Obat yang diluncurkan oleh PT. Dexa Medica pada bulan oktober 2008 (Vildagliptin) memperbaiki sensitivitas sel alfa dan beta terhadap glukosa, karena menigkatnya glucose-dependent insulin secretion dan menurunkan sekresi glukagon.
Meskipun obat ini cukup mahal, yaitu Rp 4.700/tablet, namun obat ini memiliki efek Farmakologik yang maksimal. Prof. Dr. Slamet Suyono, SpPD-KEMD, yang menjadi salah satu pembicara pada acara media edukasi diabetes melitus tipe 2 di Jakarta, hari ini (16/10), mengatakan obat ini berfungsi menghemat fungsi sel beta penkreas, memperbaiki fungsi sel beta, merupakan satu-satunya jenis OAD yang juga bekerja terhadap sel alfa, meminimalisir interaksi obat dan efektif terhadap obat pengobatan diabetes yang sudah gagal dengan terapi lain.

7. Insulin
Untuk pasien yang tidak bisa mengontrol diabetes dengan diet atau pengobatan oral, kombinasi insulin dan obat-obatan lain bisa sangat efektif. Insulin kadangkala dijadikan pilihan sementara, misalnya selama kehamilan. Namun, pada psien dengan diabetes melitus tipe 2 yang memburuk, maka penggantian insulin total menjadi suatu kebutuhan. Ada beberapa bentuk insulin yang tersedia atau tengah dalam penelitian.

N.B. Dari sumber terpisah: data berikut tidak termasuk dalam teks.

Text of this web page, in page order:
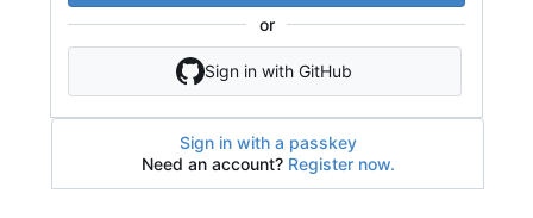
or
Sign in with GitHub
Sign in with a passkey
Need an account? Register now.

NPH yang merupakan insulin standar.
Long-acting insulin (insulin glargine, ultralente insulin) yang menstimulasi sekresi insulin alami. Para ahli banyak menganjurkan insulin jenis ini.
Insulin lispro dan insulin aspart yang merupakan fast-acting insulins. Diberikan sebelum makan, dan aksi pendeknya mengurangi risiko hipoglikemia sesudahnya. Stud pada pasien diabetes melitus tipe 2, insulin lispro bisa memperbaiki kualitas hidup dan risiko hipoglikemia
dibandingkan insulin reguler, meski dalam hal kontrol gula darah tidak ada perbedaan.
Investigative oral insulin kini tengah mendapat perhatian sebagai pengganti insulin. Beberapa diberikan secara inhaler atau oral spray yang diserap di cheek lining (Oralin). Pemberian secara oral kemungkinan bisa mengurangi komplikasi jantung dibandingkan insulin injeksi. Namun studi pada tikus melaporkan adanya masalah pada hati dan meningkatnya kadar trigliserida.